◆ PROBLEM: When you repeat the entries, reproduce each line exactly and omit every picture.

+ + +

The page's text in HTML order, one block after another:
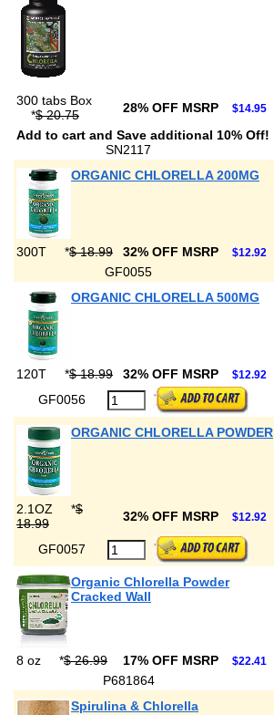
300 tabs Box
*$ 20.75 28% OFF MSRP $14.95
Add to cart and Save additional 10% Off!
SN2117
ORGANIC CHLORELLA 200MG
300T *$ 18.99 32% OFF MSRP $12.92
GF0055
ORGANIC CHLORELLA 500MG
120T *$ 18.99 32% OFF MSRP $12.92
GF0056
ORGANIC CHLORELLA POWDER
2.1OZ *$
18.99
32% OFF MSRP $12.92
GF0057
Organic Chlorella Powder
Cracked Wall
8 oz *$ 26.99 17% OFF MSRP $22.41
P681864
Spirulina & Chlorella
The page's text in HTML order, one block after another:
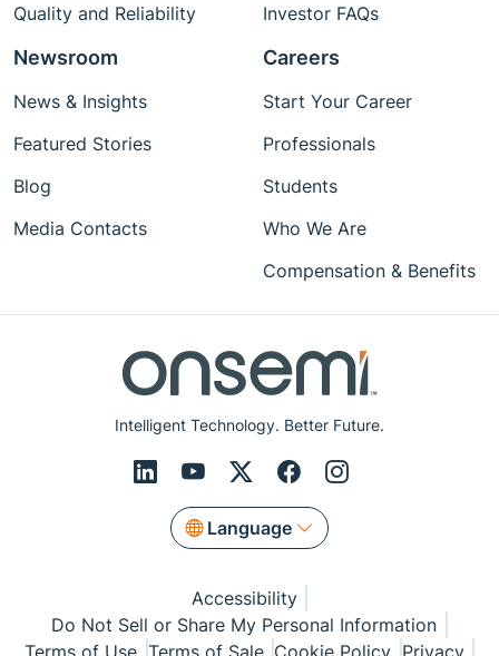
Intelligent Technology. Better Future.
Language
Quality and Reliability
Investor FAQs
Newsroom
News & Insights
Featured Stories
Blog
Media Contacts
Careers
Start Your Career
Professionals
Students
Who We Are
Compensation & Benefits
Accessibility
Do Not Sell or Share My Personal Information
Terms of Use Terms of Sale Cookie Policy Privacy
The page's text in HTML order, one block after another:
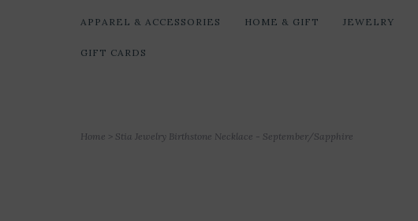
APPAREL & ACCESSORIES HOME & GIFT JEWELRY
GIFT CARDS
Home > Stia Jewelry Birthstone Necklace - September/Sapphire
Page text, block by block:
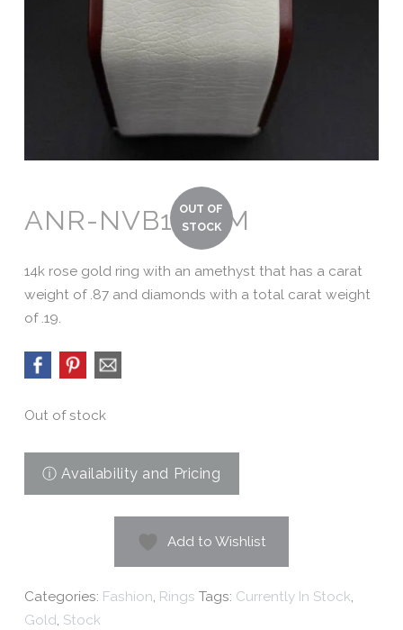
ANR-NVB120AM
14k rose gold ring with an amethyst that has a carat
weight of .87 and diamonds with a total carat weight
of .19.
Out of stock
Add to Wishlist
Categories: Fashion, Rings Tags: Currently In Stock,
Gold, Stock
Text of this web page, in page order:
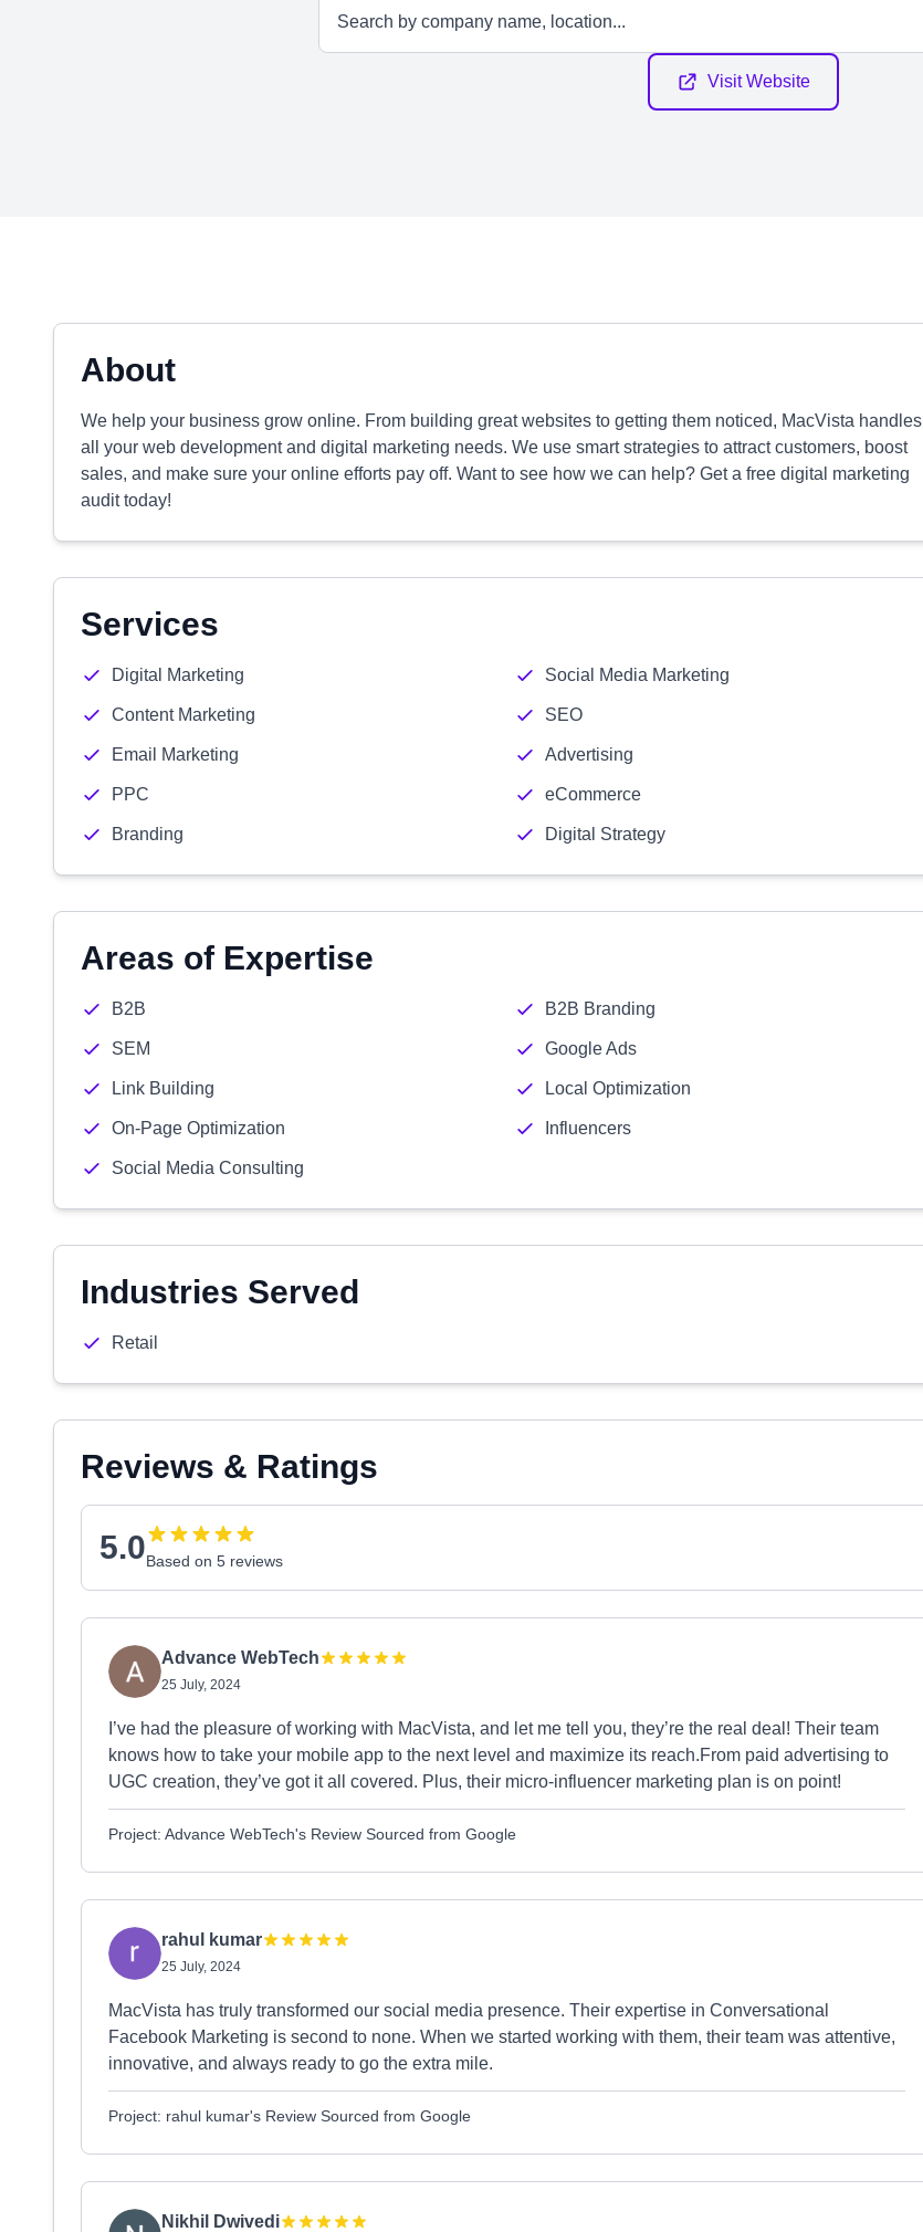
Visit Website
About
We help your business grow online. From building great websites to getting them noticed, MacVista handles
all your web development and digital marketing needs. We use smart strategies to attract customers, boost
sales, and make sure your online efforts pay off. Want to see how we can help? Get a free digital marketing
audit today!
Services
Digital Marketing Social Media Marketing
Content Marketing SEO
Email Marketing Advertising
PPC eCommerce
Branding Digital Strategy
Areas of Expertise
B2B B2B Branding
SEM Google Ads
Link Building Local Optimization
On-Page Optimization Influencers
Social Media Consulting
Industries Served
Retail
Reviews & Ratings
5.0Based on 5 reviews
Advance WebTech
25 July, 2024
I’ve had the pleasure of working with MacVista, and let me tell you, they’re the real deal! Their team
knows how to take your mobile app to the next level and maximize its reach.From paid advertising to
UGC creation, they’ve got it all covered. Plus, their micro-influencer marketing plan is on point!
Project: Advance WebTech's Review Sourced from Google
rahul kumar
25 July, 2024
MacVista has truly transformed our social media presence. Their expertise in Conversational
Facebook Marketing is second to none. When we started working with them, their team was attentive,
innovative, and always ready to go the extra mile.
Project: rahul kumar's Review Sourced from Google
Nikhil Dwivedi
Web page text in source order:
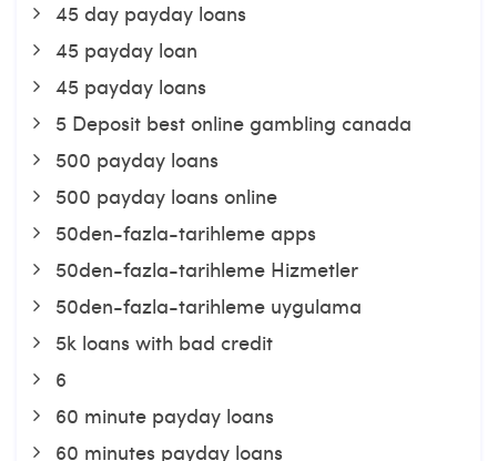
45 day payday loans
45 payday loan
45 payday loans
5 Deposit best online gambling canada
500 payday loans
500 payday loans online
50den-fazla-tarihleme apps
50den-fazla-tarihleme Hizmetler
50den-fazla-tarihleme uygulama
5k loans with bad credit
6
60 minute payday loans
60 minutes payday loans
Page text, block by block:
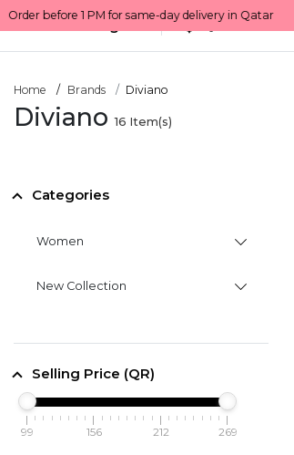
All Categories Qatar
Home Brands Diviano
Diviano16 Item(s)
Categories
Women
New Collection
Selling Price (QR)
99 156 212 269
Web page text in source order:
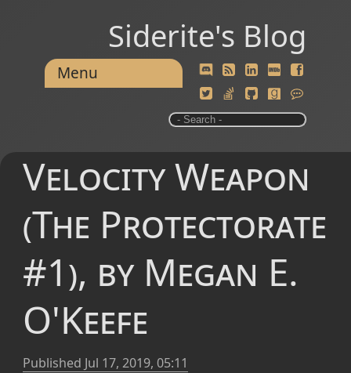
Siderite's Blog
Menu
Velocity Weapon
(The Protectorate
#1), by Megan E.
O'Keefe
Published Jul 17, 2019, 05:11
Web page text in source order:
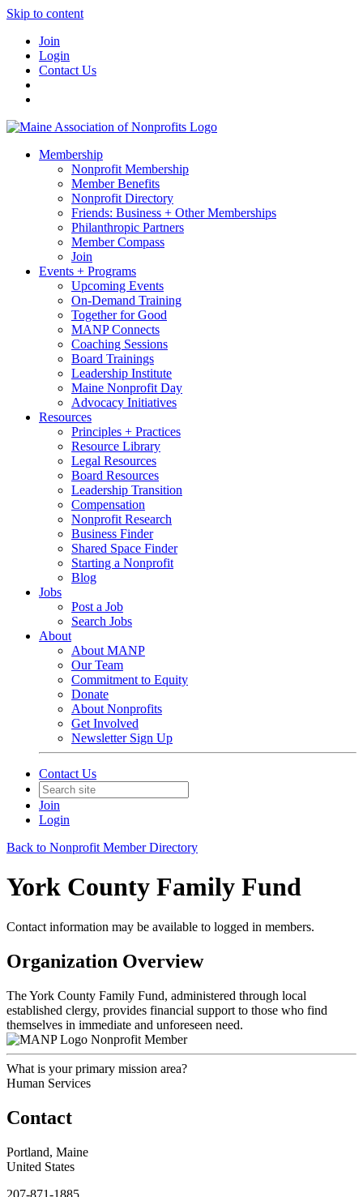
Skip to content
Join
Login
Contact Us
Membership
Nonprofit Membership
Member Benefits
Nonprofit Directory
Friends: Business + Other Memberships
Philanthropic Partners
Member Compass
Join
Events + Programs
Upcoming Events
On-Demand Training
Together for Good
MANP Connects
Coaching Sessions
Board Trainings
Leadership Institute
Maine Nonprofit Day
Advocacy Initiatives
Resources
Principles + Practices
Resource Library
Legal Resources
Board Resources
Leadership Transition
Compensation
Nonprofit Research
Business Finder
Shared Space Finder
Starting a Nonprofit
Blog
Jobs
Post a Job
Search Jobs
About
About MANP
Our Team
Commitment to Equity
Donate
About Nonprofits
Get Involved
Newsletter Sign Up
Contact Us
Join
Login
Back to Nonprofit Member Directory
York County Family Fund
Contact information may be available to logged in members.
Organization Overview
The York County Family Fund, administered through local
established clergy, provides financial support to those who find
themselves in immediate and unforeseen need.
Nonprofit Member
What is your primary mission area?
Human Services
Contact
Portland, Maine
United States
207-871-1885

+ + +

◆ ANSWER TO THE EXERCISE:
The page's text in HTML order, one block after another:
300 tabs Box
*$ 20.75 28% OFF MSRP $14.95
Add to cart and Save additional 10% Off!
SN2117
ORGANIC CHLORELLA 200MG
300T *$ 18.99 32% OFF MSRP $12.92
GF0055
ORGANIC CHLORELLA 500MG
120T *$ 18.99 32% OFF MSRP $12.92
GF0056
ORGANIC CHLORELLA POWDER
2.1OZ *$
18.99
32% OFF MSRP $12.92
GF0057
Organic Chlorella Powder
Cracked Wall
8 oz *$ 26.99 17% OFF MSRP $22.41
P681864
Spirulina & Chlorella
The page's text in HTML order, one block after another:
Intelligent Technology. Better Future.
Language
Quality and Reliability
Investor FAQs
Newsroom
News & Insights
Featured Stories
Blog
Media Contacts
Careers
Start Your Career
Professionals
Students
Who We Are
Compensation & Benefits
Accessibility
Do Not Sell or Share My Personal Information
Terms of Use Terms of Sale Cookie Policy Privacy
The page's text in HTML order, one block after another:
APPAREL & ACCESSORIES HOME & GIFT JEWELRY
GIFT CARDS
Home > Stia Jewelry Birthstone Necklace - September/Sapphire
Page text, block by block:
ANR-NVB120AM
14k rose gold ring with an amethyst that has a carat
weight of .87 and diamonds with a total carat weight
of .19.
Out of stock
Add to Wishlist
Categories: Fashion, Rings Tags: Currently In Stock,
Gold, Stock
Text of this web page, in page order:
Visit Website
About
We help your business grow online. From building great websites to getting them noticed, MacVista handles
all your web development and digital marketing needs. We use smart strategies to attract customers, boost
sales, and make sure your online efforts pay off. Want to see how we can help? Get a free digital marketing
audit today!
Services
Digital Marketing Social Media Marketing
Content Marketing SEO
Email Marketing Advertising
PPC eCommerce
Branding Digital Strategy
Areas of Expertise
B2B B2B Branding
SEM Google Ads
Link Building Local Optimization
On-Page Optimization Influencers
Social Media Consulting
Industries Served
Retail
Reviews & Ratings
5.0Based on 5 reviews
Advance WebTech
25 July, 2024
I’ve had the pleasure of working with MacVista, and let me tell you, they’re the real deal! Their team
knows how to take your mobile app to the next level and maximize its reach.From paid advertising to
UGC creation, they’ve got it all covered. Plus, their micro-influencer marketing plan is on point!
Project: Advance WebTech's Review Sourced from Google
rahul kumar
25 July, 2024
MacVista has truly transformed our social media presence. Their expertise in Conversational
Facebook Marketing is second to none. When we started working with them, their team was attentive,
innovative, and always ready to go the extra mile.
Project: rahul kumar's Review Sourced from Google
Nikhil Dwivedi
Web page text in source order:
45 day payday loans
45 payday loan
45 payday loans
5 Deposit best online gambling canada
500 payday loans
500 payday loans online
50den-fazla-tarihleme apps
50den-fazla-tarihleme Hizmetler
50den-fazla-tarihleme uygulama
5k loans with bad credit
6
60 minute payday loans
60 minutes payday loans
Page text, block by block:
All Categories Qatar
Home Brands Diviano
Diviano16 Item(s)
Categories
Women
New Collection
Selling Price (QR)
99 156 212 269
Web page text in source order:
Siderite's Blog
Menu
Velocity Weapon
(The Protectorate
#1), by Megan E.
O'Keefe
Published Jul 17, 2019, 05:11
Web page text in source order:
Skip to content
Join
Login
Contact Us
Membership
Nonprofit Membership
Member Benefits
Nonprofit Directory
Friends: Business + Other Memberships
Philanthropic Partners
Member Compass
Join
Events + Programs
Upcoming Events
On-Demand Training
Together for Good
MANP Connects
Coaching Sessions
Board Trainings
Leadership Institute
Maine Nonprofit Day
Advocacy Initiatives
Resources
Principles + Practices
Resource Library
Legal Resources
Board Resources
Leadership Transition
Compensation
Nonprofit Research
Business Finder
Shared Space Finder
Starting a Nonprofit
Blog
Jobs
Post a Job
Search Jobs
About
About MANP
Our Team
Commitment to Equity
Donate
About Nonprofits
Get Involved
Newsletter Sign Up
Contact Us
Join
Login
Back to Nonprofit Member Directory
York County Family Fund
Contact information may be available to logged in members.
Organization Overview
The York County Family Fund, administered through local
established clergy, provides financial support to those who find
themselves in immediate and unforeseen need.
Nonprofit Member
What is your primary mission area?
Human Services
Contact
Portland, Maine
United States
207-871-1885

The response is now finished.